For the Single Cell ATAC chemistry, the barcode is sequenced as part of the i5 index read. Both mkfastq and bcl2fastq conventionally associate R2 with the i5 index read, and R3 with read 2. Thus read 1, barcode, read 2, sample index are associated with R1, R2, R3, I1 respectively. This is reflected in the output files shown in the output examples in this guide. |
Where are your FASTQ files?
How are they named?
How did I get here?
By running mkfastq with a simple CSV layout file or Illumina® Experiment Manager samplesheet, or by running bcl2fastq directly (with an IEM samplesheet) on a flow cell. If you ran mkfastq, your files will
be in a (MKFASTQ_ID)/outs/fastq_path
folder, and your file hierarchy probably looks something like this:
MKFASTQ_ID |-- MAKE_FASTQS_CS `-- outs |-- fastq_path |-- HFLC5BBXX |-- test_sample1 | |-- test_sample1_S1_L001_I1_001.fastq.gz | |-- test_sample1_S1_L001_R1_001.fastq.gz | |-- test_sample1_S1_L001_R2_001.fastq.gz | |-- test_sample1_S1_L001_R3_001.fastq.gz | |-- test_sample1_S1_L002_I1_001.fastq.gz | |-- test_sample1_S1_L002_R1_001.fastq.gz | |-- test_sample1_S1_L002_R2_001.fastq.gz | |-- test_sample1_S1_L002_R3_001.fastq.gz | |-- test_sample1_S1_L003_I1_001.fastq.gz | |-- test_sample1_S1_L003_R1_001.fastq.gz | |-- test_sample1_S1_L003_R2_001.fastq.gz | `-- test_sample1_S1_L003_R3_001.fastq.gz |-- test_sample2 | |-- test_sample2_S2_L001_I1_001.fastq.gz | |-- test_sample2_S2_L001_R1_001.fastq.gz | |-- test_sample2_S2_L001_R2_001.fastq.gz | |-- test_sample2_S2_L001_R3_001.fastq.gz | |-- test_sample2_S2_L002_I1_001.fastq.gz | |-- test_sample2_S2_L002_R1_001.fastq.gz | |-- test_sample2_S2_L002_R2_001.fastq.gz | |-- test_sample2_S2_L002_R3_001.fastq.gz | |-- test_sample2_S2_L003_I1_001.fastq.gz | |-- test_sample2_S2_L003_R1_001.fastq.gz | |-- test_sample2_S2_L003_R2_001.fastq.gz | `-- test_sample2_S2_L003_R3_001.fastq.gz |-- Reports |-- Stats |-- Undetermined_S0_L001_I1_001.fastq.gz ... `-- Undetermined_S0_L003_R2_001.fastq.gz
If you ran bcl2fastq directly, then the output root folder would be where
fastq_path
is in the hierarchy above.
"Expected sample name prefixes" means you have one set of FASTQ files per sample, prefixed with the name of the sample as it appears in the simple CSV layout file or IEM sample sheet. Other situations described later on this page deal with the presence of four separate sets of files (four "samples" from bcl2fastq's point of view) per single biological sample/library.

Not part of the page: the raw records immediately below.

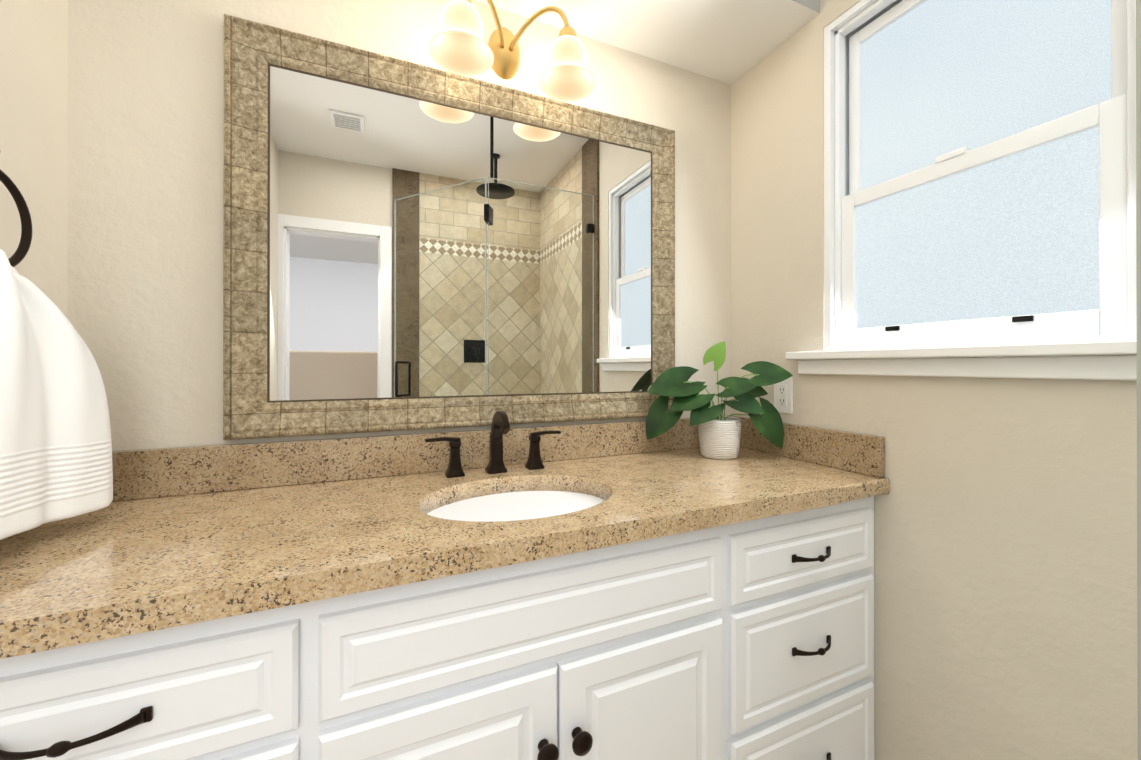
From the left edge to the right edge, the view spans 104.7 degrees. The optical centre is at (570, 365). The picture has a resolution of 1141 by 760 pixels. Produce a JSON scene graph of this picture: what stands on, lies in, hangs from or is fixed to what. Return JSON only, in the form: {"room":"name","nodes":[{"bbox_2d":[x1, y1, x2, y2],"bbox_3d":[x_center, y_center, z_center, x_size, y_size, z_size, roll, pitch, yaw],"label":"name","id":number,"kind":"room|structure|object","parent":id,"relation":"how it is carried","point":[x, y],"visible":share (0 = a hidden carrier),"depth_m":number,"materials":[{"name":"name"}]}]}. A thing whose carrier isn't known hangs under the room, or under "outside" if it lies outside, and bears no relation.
{"room":"bathroom","nodes":[
{"label":"bathroom","id":0,"kind":"room"},
{"bbox_2d":[0,0,67,316],"bbox_3d":[-0.658,-0.119,-0.130,0.120,2.550,2.230,0,0,-23],"label":"wall","id":1,"kind":"structure","parent":0,"point":[34,101],"depth_m":0.84,"materials":[{"name":"beige paint"}]},
{"bbox_2d":[0,169,112,539],"bbox_3d":[-0.850,-0.047,0.648,0.149,0.606,0.319,0,0,-23],"label":"towel ring","id":2,"kind":"object","parent":1,"relation":"attached to","point":[55,449],"visible":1,"depth_m":0.70,"materials":[{"name":"black metal"}]},
{"bbox_2d":[67,0,730,450],"bbox_3d":[-0.244,-0.117,1.313,2.030,2.550,0.153,0,0,-23],"label":"wall","id":3,"kind":"structure","parent":0,"point":[407,245],"depth_m":1.14,"materials":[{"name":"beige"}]},
{"bbox_2d":[428,0,595,101],"bbox_3d":[-0.152,-0.887,1.190,0.450,0.215,0.214,0,0,-23],"label":"sconce","id":4,"kind":"object","parent":3,"relation":"attached to","point":[457,45],"visible":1,"depth_m":1.18,"materials":[{"name":"white glass"}]},
{"bbox_2d":[731,0,1137,759],"bbox_3d":[1.093,-0.118,0.631,0.120,2.550,2.230,0,0,-23],"label":"wall","id":5,"kind":"structure","parent":0,"point":[1005,568],"depth_m":0.99,"materials":[{"name":"beige paint"}]},
{"bbox_2d":[774,377,792,413],"bbox_3d":[0.682,0.095,1.415,0.008,0.115,0.070,0,0,-23],"label":"electrical outlet plate","id":6,"kind":"object","parent":5,"relation":"attached to","point":[783,396],"visible":0.9,"depth_m":1.41,"materials":[{"name":"white plastic"}]},
{"bbox_2d":[786,340,1136,379],"bbox_3d":[0.839,-0.008,1.028,0.070,0.068,0.740,0,0,-23],"label":"window sill","id":7,"kind":"structure","parent":5,"relation":"attached to","point":[1103,360],"depth_m":0.91,"materials":[{"name":"white wood"}]},
{"bbox_2d":[824,0,1136,350],"bbox_3d":[0.917,-0.517,1.040,0.114,0.950,0.600,0,0,-23],"label":"window","id":8,"kind":"structure","parent":5,"relation":"in","point":[979,172],"depth_m":1.00,"materials":[{"name":"glass"}]},
{"bbox_3d":[0.807,1.204,-1.109,2.030,0.100,5.430,0,0,-23],"label":"floor","id":9,"kind":"structure","parent":0,"visible":0},
{"bbox_2d":[0,491,889,759],"bbox_3d":[-0.113,0.743,1.009,1.786,0.830,0.568,0,0,-23],"label":"bathroom vanity","id":10,"kind":"object","parent":9,"relation":"on","point":[500,589],"depth_m":0.76,"materials":[{"name":"white paint"}]},
{"bbox_2d":[0,447,889,646],"bbox_3d":[-0.116,0.308,1.017,1.786,0.040,0.553,0,0,-23],"label":"countertop","id":11,"kind":"structure","parent":10,"relation":"on","point":[137,558],"depth_m":0.77,"materials":[{"name":"beige stone"}]},
{"bbox_2d":[424,411,563,478],"bbox_3d":[-0.184,0.203,1.156,0.372,0.169,0.143,0,0,-23],"label":"faucet","id":12,"kind":"object","parent":11,"relation":"on","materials":[{"name":"black metal"}]},
{"bbox_2d":[428,479,607,526],"bbox_3d":[-0.113,0.398,0.984,0.445,0.164,0.331,0,0,-23],"label":"sink","id":13,"kind":"object","parent":11,"relation":"in","point":[471,506],"depth_m":1.05,"materials":[{"name":"white ceramic"}]},
{"bbox_2d":[646,341,792,459],"bbox_3d":[0.458,0.105,1.380,0.362,0.364,0.257,0,0,-23],"label":"potted plant","id":14,"kind":"object","parent":11,"relation":"on","point":[719,436],"visible":1,"depth_m":1.36,"materials":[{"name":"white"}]},
{"bbox_3d":[0.712,1.117,0.452,0.686,0.080,0.100,0,0,-23],"label":"shower curb","id":15,"kind":"object","parent":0,"visible":0},
{"bbox_2d":[1136,0,1140,759],"bbox_3d":[0.628,0.025,0.137,1.092,2.097,0.588,0,0,-23],"label":"glass panel","id":16,"kind":"object","parent":15,"relation":"on","point":[1138,148],"visible":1,"depth_m":0.34,"materials":[{"name":"grey"}]},
{"bbox_3d":[0.194,-1.444,0.308,2.030,0.100,2.350,0,0,-23],"label":"ceiling","id":17,"kind":"structure","parent":0,"visible":0},
{"bbox_2d":[476,0,819,84],"bbox_3d":[-0.155,-1.217,1.110,1.790,0.350,0.361,0,0,-23],"label":"ceiling soffit","id":18,"kind":"structure","parent":17,"relation":"attached to","point":[730,42],"depth_m":1.35,"materials":[{"name":"white paint"}]}
]}

For more information on the naming conventions, please visit the Illumina® support site or refer to the bcl2fastq User Guide. The scenario where your files do not conform to the naming convention is described in a different section later on this page.

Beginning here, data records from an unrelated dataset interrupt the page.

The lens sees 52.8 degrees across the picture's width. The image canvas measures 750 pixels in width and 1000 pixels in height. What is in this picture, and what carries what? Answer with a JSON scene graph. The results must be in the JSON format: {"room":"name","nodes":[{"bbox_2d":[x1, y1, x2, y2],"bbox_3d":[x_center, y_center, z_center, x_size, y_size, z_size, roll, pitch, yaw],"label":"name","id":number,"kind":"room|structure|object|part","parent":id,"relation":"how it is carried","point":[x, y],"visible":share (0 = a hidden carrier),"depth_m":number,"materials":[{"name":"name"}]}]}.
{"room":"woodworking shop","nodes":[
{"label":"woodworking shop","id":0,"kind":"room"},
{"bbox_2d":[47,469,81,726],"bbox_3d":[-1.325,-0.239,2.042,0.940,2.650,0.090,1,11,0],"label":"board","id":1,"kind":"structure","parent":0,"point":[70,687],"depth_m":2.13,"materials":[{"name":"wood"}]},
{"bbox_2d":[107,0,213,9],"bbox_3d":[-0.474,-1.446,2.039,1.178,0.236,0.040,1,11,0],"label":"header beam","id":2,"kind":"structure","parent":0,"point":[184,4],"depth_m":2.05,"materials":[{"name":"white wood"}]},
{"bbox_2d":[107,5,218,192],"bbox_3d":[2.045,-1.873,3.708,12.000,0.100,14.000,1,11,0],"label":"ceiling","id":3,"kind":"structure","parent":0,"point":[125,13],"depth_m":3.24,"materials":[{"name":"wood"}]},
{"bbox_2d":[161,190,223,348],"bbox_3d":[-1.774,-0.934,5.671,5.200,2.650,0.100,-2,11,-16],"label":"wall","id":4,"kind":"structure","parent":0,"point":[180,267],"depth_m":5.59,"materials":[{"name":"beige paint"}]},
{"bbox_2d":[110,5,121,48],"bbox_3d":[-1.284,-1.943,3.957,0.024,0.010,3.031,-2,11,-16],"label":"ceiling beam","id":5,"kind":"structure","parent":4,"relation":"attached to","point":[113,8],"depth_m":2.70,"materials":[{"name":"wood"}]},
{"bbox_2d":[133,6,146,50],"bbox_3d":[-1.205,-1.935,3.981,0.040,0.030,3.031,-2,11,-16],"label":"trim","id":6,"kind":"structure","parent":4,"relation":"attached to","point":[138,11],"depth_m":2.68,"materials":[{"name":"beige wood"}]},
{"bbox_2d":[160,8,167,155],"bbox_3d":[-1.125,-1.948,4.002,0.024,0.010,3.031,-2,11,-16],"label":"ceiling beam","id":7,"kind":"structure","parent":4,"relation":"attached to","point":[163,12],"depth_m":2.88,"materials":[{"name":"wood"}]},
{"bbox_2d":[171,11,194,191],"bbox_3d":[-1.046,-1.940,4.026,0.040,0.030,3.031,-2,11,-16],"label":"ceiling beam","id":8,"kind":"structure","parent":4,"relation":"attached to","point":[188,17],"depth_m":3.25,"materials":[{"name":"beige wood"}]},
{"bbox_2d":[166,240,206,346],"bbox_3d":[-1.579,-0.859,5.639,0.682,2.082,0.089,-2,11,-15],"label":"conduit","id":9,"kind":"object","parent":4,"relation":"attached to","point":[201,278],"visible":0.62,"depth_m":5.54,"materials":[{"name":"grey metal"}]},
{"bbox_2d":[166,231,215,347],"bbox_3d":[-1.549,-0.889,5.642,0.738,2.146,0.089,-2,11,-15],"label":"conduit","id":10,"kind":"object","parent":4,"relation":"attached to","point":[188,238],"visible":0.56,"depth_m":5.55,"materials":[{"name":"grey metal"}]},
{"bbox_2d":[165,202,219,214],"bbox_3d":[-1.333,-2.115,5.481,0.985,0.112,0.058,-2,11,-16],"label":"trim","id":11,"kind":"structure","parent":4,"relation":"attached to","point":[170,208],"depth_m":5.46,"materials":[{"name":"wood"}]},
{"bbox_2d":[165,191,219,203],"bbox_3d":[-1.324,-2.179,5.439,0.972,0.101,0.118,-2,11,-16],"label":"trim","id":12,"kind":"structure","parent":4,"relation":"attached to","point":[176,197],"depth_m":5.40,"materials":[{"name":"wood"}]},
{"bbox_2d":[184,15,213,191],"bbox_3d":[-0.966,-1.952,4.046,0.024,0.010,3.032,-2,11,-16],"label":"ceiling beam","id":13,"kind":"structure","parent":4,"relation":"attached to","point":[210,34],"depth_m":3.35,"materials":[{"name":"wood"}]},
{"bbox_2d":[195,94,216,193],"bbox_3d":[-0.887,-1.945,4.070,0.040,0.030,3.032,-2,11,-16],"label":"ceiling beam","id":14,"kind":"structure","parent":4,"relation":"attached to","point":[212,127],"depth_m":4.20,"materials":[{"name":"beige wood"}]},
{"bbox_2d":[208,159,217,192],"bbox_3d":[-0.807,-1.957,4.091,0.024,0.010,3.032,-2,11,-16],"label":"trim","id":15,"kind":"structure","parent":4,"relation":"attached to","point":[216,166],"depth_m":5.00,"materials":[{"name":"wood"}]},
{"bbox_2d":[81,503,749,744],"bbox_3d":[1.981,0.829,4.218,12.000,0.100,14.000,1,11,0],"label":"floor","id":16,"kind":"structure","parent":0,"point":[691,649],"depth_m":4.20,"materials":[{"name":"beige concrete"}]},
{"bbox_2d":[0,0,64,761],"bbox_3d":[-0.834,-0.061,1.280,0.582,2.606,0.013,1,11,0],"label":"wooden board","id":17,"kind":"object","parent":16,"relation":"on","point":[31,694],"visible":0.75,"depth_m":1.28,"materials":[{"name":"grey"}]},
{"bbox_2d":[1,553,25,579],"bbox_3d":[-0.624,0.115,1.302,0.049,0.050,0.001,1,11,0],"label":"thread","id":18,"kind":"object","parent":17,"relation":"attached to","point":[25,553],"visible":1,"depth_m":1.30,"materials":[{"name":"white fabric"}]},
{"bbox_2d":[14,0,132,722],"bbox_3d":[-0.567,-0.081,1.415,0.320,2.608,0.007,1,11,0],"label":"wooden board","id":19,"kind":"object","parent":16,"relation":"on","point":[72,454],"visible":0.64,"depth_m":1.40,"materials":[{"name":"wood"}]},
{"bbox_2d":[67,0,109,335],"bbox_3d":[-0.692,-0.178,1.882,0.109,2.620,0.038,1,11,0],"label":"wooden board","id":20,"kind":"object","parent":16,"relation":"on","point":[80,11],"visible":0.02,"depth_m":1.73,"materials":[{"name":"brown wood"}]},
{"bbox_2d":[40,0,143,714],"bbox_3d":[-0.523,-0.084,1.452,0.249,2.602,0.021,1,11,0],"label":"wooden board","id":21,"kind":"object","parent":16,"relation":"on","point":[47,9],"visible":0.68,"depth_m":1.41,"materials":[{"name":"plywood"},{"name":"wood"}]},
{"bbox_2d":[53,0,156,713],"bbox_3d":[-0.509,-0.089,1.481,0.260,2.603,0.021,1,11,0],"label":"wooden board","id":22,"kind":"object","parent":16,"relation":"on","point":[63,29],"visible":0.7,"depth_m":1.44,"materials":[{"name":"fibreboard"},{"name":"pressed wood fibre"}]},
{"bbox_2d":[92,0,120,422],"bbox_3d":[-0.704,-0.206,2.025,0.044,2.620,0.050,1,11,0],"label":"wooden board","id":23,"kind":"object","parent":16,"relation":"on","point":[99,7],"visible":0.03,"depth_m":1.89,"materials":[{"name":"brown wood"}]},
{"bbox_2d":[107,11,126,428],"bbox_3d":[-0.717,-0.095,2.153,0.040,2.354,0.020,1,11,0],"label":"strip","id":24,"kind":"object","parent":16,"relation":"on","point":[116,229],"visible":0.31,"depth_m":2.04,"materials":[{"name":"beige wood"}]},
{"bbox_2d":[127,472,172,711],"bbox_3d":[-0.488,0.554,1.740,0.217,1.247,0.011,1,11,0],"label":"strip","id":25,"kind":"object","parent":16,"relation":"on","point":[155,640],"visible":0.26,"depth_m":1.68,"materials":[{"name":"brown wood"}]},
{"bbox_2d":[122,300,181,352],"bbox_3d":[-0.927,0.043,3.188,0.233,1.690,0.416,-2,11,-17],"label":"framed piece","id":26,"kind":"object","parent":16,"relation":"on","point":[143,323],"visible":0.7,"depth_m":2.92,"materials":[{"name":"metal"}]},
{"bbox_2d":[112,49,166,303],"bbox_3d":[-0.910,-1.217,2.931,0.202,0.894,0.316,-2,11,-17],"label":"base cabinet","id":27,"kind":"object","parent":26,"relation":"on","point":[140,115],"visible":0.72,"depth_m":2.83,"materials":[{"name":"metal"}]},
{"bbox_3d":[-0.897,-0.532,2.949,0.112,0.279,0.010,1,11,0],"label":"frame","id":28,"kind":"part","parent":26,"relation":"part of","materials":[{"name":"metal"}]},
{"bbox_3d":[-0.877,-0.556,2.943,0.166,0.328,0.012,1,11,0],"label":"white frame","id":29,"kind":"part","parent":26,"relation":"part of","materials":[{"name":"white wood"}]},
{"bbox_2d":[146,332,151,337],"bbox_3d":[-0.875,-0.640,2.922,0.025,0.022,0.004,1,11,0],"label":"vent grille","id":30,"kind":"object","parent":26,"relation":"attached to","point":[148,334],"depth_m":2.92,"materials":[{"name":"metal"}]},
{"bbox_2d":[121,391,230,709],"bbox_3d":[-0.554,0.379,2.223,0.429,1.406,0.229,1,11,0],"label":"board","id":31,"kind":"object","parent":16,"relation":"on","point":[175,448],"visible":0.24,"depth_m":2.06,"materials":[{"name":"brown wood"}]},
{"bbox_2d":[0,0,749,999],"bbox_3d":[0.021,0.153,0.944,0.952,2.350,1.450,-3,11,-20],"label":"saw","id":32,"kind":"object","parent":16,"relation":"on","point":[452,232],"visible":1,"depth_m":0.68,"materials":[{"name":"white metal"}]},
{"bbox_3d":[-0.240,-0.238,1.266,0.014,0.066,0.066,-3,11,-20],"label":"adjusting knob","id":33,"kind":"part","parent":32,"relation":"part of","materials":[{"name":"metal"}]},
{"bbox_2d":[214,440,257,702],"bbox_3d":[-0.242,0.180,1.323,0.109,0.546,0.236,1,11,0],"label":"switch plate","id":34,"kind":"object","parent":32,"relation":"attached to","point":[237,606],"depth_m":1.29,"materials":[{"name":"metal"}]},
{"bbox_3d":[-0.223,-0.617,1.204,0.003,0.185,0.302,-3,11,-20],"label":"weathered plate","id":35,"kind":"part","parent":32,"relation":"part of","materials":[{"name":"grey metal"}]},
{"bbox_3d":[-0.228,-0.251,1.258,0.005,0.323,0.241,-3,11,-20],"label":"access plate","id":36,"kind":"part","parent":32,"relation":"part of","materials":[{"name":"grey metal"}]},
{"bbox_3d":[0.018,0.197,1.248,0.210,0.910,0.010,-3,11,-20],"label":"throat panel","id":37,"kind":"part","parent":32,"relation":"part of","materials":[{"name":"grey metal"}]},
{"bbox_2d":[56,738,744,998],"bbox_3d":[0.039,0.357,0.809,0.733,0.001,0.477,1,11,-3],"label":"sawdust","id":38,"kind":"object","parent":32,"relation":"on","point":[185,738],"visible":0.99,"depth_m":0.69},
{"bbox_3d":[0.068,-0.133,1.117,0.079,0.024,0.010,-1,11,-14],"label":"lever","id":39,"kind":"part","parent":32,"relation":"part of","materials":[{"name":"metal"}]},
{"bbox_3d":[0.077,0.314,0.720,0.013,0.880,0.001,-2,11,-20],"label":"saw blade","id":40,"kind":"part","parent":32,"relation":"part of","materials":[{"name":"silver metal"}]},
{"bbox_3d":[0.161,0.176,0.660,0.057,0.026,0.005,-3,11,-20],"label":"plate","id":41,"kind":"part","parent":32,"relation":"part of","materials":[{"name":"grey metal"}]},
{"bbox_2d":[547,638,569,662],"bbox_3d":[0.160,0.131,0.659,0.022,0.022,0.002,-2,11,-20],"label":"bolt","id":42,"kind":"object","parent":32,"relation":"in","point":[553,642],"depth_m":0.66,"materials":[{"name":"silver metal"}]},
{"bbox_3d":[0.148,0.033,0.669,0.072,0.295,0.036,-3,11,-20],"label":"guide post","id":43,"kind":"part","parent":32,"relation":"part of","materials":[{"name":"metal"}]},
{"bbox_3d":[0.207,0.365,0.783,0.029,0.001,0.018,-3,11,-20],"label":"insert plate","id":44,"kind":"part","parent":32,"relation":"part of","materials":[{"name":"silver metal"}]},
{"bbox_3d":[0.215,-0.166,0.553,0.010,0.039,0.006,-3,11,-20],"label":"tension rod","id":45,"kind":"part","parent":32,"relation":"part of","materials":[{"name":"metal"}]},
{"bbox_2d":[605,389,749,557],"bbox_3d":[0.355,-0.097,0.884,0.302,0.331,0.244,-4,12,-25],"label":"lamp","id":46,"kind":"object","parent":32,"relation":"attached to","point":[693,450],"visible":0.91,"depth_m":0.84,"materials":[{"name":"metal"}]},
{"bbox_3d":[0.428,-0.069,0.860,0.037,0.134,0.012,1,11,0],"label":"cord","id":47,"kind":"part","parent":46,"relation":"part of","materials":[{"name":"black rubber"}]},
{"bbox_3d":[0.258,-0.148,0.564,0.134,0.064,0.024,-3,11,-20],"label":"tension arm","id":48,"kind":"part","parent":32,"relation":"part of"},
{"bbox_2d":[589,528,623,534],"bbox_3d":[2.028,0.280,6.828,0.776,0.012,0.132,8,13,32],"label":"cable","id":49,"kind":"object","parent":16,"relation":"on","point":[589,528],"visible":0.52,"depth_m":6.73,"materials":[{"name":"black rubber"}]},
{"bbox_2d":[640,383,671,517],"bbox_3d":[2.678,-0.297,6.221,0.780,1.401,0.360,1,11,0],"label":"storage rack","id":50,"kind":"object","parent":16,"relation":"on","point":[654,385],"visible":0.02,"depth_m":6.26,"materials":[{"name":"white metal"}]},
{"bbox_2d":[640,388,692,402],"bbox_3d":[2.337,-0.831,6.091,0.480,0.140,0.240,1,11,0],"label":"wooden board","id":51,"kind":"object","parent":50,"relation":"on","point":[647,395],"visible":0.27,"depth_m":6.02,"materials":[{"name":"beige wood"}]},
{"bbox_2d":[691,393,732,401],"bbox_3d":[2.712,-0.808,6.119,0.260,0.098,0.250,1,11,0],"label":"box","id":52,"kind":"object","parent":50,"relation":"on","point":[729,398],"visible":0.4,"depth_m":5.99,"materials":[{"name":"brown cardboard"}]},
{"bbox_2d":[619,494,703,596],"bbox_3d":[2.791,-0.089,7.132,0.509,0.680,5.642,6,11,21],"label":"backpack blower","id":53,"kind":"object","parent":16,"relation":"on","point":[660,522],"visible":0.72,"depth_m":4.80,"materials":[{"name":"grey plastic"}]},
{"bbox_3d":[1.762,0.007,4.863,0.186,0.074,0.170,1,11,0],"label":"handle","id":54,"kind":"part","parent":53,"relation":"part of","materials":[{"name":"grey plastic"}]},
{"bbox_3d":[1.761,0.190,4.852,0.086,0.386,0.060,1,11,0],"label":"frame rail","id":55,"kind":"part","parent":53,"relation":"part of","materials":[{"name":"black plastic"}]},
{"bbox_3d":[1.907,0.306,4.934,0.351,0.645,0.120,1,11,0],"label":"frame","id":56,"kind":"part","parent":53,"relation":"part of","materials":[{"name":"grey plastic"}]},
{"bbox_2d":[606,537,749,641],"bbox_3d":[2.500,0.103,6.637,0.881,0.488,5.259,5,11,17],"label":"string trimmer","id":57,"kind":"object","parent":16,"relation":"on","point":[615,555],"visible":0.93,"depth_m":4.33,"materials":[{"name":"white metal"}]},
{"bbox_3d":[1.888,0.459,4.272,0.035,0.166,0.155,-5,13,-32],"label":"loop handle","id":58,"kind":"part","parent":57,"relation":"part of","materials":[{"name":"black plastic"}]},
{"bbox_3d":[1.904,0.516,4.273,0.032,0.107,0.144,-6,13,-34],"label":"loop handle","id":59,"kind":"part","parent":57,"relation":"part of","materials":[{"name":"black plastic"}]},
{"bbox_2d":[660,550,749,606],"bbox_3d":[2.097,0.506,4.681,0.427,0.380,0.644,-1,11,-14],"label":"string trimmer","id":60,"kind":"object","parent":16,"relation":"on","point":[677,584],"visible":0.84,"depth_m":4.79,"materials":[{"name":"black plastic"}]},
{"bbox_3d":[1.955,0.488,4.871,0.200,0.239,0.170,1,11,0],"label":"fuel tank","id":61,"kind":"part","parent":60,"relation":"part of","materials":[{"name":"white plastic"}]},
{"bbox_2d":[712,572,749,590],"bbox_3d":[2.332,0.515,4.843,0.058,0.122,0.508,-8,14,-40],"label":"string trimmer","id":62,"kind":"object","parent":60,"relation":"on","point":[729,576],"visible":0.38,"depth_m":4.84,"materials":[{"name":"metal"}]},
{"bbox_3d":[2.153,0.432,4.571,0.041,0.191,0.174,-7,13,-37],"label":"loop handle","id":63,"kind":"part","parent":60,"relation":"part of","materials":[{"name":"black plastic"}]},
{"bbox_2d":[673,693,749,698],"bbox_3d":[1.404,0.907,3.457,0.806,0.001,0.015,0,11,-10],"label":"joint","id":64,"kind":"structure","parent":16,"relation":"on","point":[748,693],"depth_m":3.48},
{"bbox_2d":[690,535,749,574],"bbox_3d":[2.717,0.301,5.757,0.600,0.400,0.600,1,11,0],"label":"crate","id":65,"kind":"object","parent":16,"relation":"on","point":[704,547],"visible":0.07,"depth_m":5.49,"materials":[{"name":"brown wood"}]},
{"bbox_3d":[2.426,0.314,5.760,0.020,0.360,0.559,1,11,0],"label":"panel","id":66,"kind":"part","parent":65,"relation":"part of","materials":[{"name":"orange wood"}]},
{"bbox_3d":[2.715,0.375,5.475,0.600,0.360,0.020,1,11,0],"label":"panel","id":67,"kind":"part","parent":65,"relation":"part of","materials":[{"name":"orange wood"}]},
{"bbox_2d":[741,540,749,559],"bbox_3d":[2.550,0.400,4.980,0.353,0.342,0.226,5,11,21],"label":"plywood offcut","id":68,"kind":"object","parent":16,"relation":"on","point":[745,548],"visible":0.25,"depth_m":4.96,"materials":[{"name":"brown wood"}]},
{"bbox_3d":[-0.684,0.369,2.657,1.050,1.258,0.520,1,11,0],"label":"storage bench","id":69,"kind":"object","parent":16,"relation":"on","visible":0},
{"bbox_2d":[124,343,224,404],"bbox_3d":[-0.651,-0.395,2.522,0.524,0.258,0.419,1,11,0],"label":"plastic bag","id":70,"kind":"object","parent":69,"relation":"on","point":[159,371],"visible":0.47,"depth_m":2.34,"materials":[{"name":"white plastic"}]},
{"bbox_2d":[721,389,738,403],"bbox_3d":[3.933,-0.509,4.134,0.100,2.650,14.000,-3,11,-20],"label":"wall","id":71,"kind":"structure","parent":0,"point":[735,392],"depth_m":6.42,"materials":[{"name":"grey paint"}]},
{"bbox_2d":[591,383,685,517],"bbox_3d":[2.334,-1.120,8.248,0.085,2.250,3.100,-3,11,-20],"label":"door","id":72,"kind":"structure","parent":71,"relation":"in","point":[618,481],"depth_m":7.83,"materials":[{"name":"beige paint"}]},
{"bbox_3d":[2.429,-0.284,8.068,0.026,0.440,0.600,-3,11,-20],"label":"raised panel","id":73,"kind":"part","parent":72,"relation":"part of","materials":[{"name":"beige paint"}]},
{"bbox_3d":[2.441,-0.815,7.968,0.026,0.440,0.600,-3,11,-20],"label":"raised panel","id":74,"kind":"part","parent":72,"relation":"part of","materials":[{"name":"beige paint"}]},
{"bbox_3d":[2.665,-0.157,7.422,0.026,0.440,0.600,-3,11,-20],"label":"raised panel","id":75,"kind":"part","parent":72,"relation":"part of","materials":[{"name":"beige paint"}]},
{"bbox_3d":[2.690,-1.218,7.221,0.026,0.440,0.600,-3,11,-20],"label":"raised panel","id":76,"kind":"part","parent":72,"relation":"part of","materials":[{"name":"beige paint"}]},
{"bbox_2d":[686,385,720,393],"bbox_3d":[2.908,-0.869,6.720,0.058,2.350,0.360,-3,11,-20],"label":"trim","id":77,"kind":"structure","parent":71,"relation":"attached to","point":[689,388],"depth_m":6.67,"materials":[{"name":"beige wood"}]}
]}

The table below describes the arguments you would pass into any analysis pipeline to target the right FASTQ files in this scenario. Be sure to substitute the capitalized text as appropriate. Also note that in most cases you will be passing a single sample into any given pipeline. Exceptions to this are described in the documentation for the individual pipelines. The "All Samples" entries in this table are provided for technical completeness.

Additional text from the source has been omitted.